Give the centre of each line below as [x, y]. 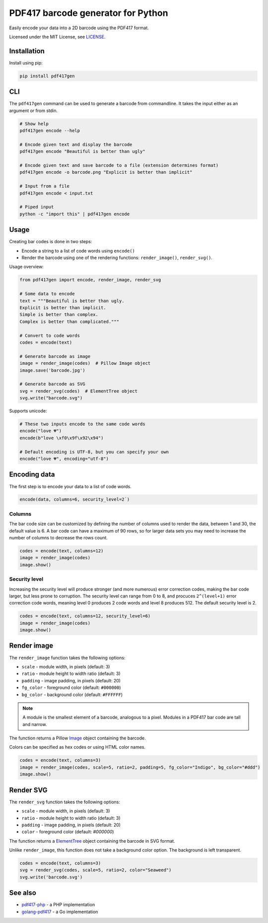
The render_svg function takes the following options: [65, 802]
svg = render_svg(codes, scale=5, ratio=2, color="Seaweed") [96, 870]
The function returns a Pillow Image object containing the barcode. [77, 738]
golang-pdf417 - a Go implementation [60, 912]
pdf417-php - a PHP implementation [58, 905]
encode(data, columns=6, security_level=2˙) [75, 499]
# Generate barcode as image [55, 356]
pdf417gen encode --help [50, 131]
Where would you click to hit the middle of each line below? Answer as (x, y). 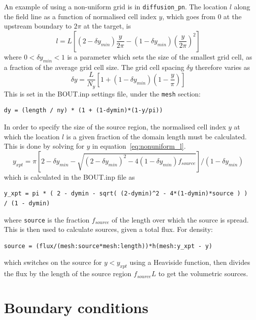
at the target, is (107, 26)
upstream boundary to (38, 26)
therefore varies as (222, 67)
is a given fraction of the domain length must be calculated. (157, 136)
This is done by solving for (44, 146)
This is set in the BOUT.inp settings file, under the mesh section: (102, 93)
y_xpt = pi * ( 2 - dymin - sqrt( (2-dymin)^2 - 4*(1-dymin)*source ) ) (126, 194)
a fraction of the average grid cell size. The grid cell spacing (94, 67)
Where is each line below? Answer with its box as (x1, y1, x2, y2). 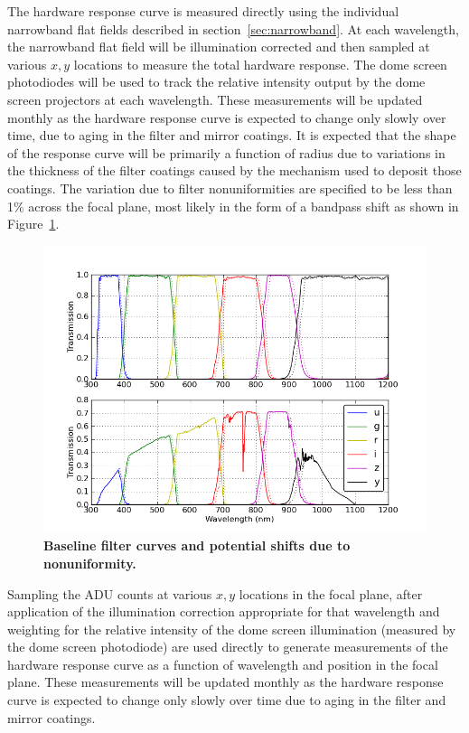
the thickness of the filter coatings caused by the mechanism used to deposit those (7, 161, 462, 180)
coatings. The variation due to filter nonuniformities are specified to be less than (7, 178, 453, 197)
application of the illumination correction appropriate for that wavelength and (7, 602, 440, 621)
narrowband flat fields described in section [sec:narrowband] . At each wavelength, (7, 19, 459, 38)
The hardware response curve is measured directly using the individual (7, 2, 399, 20)
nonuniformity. (43, 553, 136, 572)
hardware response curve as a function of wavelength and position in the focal (7, 654, 438, 673)
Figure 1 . (7, 214, 60, 233)
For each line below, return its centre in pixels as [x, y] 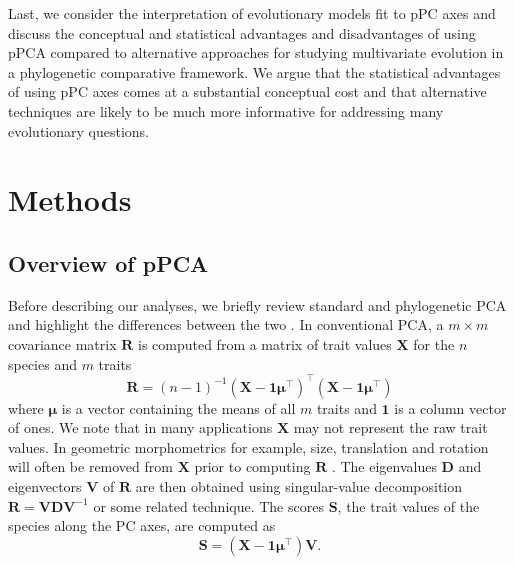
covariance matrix [62, 343]
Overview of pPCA [108, 262]
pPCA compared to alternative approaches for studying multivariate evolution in [256, 52]
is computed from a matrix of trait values [264, 343]
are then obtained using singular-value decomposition [299, 485]
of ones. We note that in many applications [140, 427]
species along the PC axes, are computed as [142, 525]
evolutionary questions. [78, 130]
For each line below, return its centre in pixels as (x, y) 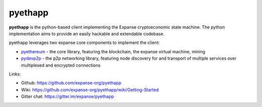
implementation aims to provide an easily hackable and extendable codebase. (87, 33)
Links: (15, 74)
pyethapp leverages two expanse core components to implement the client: (84, 43)
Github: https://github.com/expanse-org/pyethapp (71, 83)
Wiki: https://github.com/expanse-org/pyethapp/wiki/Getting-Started (90, 90)
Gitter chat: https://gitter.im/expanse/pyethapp (67, 96)
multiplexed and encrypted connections (61, 65)
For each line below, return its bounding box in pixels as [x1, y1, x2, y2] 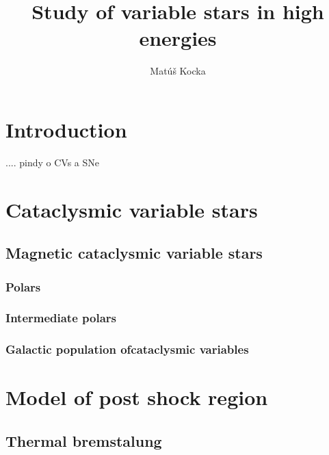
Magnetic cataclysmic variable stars [5, 242, 263, 263]
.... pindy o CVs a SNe [5, 155, 99, 169]
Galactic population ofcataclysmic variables [5, 341, 249, 358]
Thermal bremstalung [5, 430, 162, 451]
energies [139, 24, 217, 52]
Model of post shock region [5, 383, 268, 411]
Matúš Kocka [150, 64, 206, 78]
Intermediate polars [5, 309, 116, 326]
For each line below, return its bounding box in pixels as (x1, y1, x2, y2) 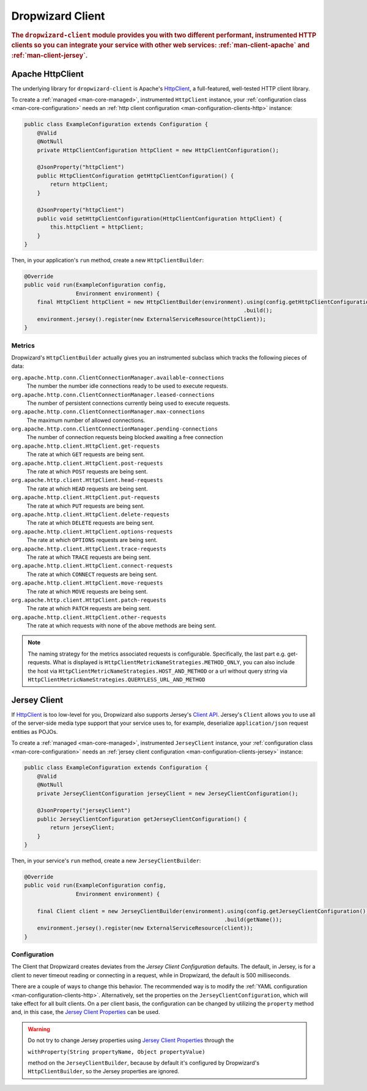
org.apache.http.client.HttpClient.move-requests (11, 580, 163, 586)
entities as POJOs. (11, 728, 58, 735)
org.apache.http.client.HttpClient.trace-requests (11, 545, 166, 552)
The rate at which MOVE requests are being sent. (26, 588, 148, 595)
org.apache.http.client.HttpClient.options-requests (11, 528, 173, 535)
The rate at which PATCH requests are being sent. (26, 605, 151, 612)
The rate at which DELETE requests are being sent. (26, 519, 155, 527)
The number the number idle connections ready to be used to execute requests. (26, 382, 229, 390)
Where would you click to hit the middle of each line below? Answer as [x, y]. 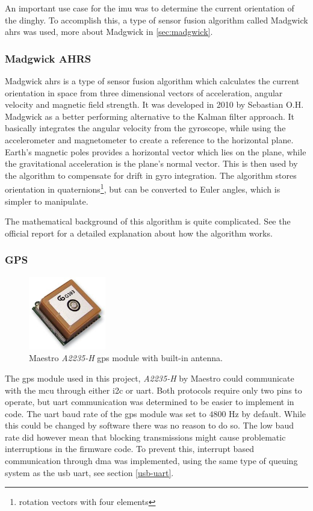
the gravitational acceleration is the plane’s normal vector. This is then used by [151, 163]
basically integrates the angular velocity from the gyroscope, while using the [145, 128]
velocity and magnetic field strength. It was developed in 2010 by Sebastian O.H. [154, 104]
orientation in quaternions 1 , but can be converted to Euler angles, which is [143, 188]
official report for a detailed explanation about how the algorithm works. [139, 233]
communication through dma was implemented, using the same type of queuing [151, 461]
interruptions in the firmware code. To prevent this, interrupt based [129, 449]
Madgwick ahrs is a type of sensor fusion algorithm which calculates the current [152, 81]
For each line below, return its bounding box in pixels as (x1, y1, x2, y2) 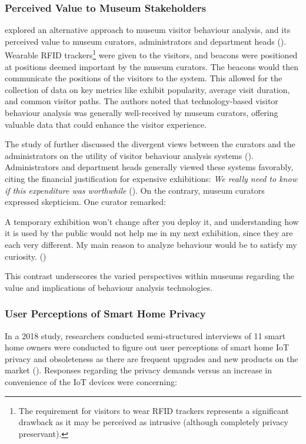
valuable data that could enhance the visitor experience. (5, 118, 207, 130)
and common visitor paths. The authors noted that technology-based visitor (5, 95, 278, 107)
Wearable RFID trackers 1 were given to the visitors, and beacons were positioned (5, 47, 298, 61)
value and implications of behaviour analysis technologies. (5, 281, 213, 293)
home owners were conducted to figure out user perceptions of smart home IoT (5, 341, 290, 353)
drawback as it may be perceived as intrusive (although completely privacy (18, 416, 288, 428)
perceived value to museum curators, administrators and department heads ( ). (5, 35, 287, 47)
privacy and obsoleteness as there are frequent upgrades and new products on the (5, 352, 298, 365)
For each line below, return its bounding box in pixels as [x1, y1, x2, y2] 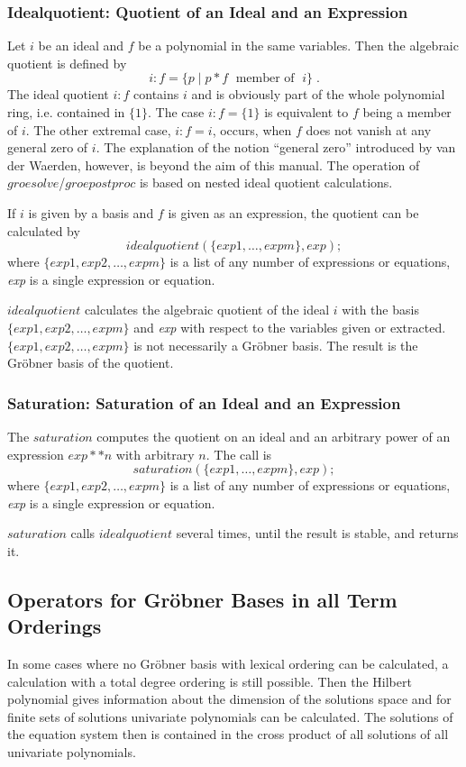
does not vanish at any [306, 120, 432, 139]
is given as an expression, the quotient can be [168, 203, 419, 222]
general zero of [7, 138, 88, 157]
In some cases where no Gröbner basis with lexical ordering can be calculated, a [7, 654, 449, 673]
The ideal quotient [7, 85, 109, 104]
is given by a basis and [28, 203, 154, 222]
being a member [362, 103, 452, 121]
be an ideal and [38, 36, 124, 55]
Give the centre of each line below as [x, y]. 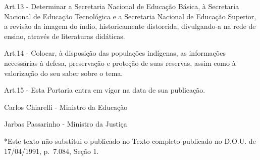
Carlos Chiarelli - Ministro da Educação [66, 107]
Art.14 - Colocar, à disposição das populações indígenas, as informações [115, 53]
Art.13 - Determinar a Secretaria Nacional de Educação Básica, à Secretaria [122, 6]
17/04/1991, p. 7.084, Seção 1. [51, 151]
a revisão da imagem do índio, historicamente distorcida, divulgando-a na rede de [130, 26]
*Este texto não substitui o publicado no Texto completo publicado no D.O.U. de [130, 141]
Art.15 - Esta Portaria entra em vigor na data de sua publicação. [105, 90]
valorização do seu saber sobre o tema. [64, 73]
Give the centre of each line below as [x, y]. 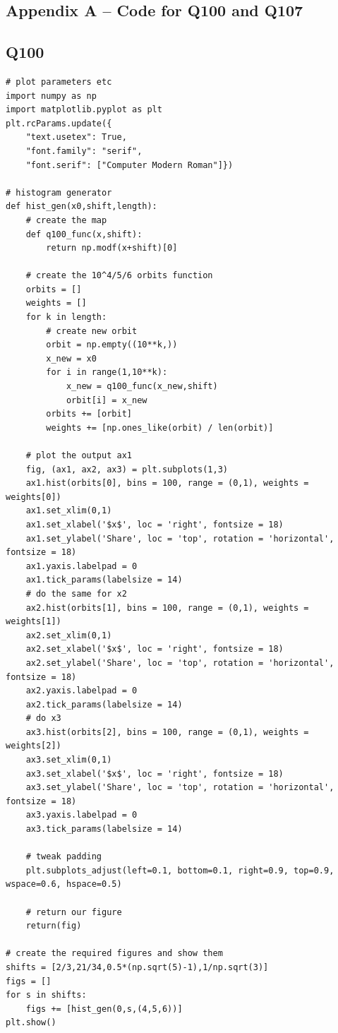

» Task:
Where a line above contains the word "encode", show that line.

» Completed task:
encode(data, columns=6, security_level=2˙) [75, 499]
pdf417gen encode --help [50, 131]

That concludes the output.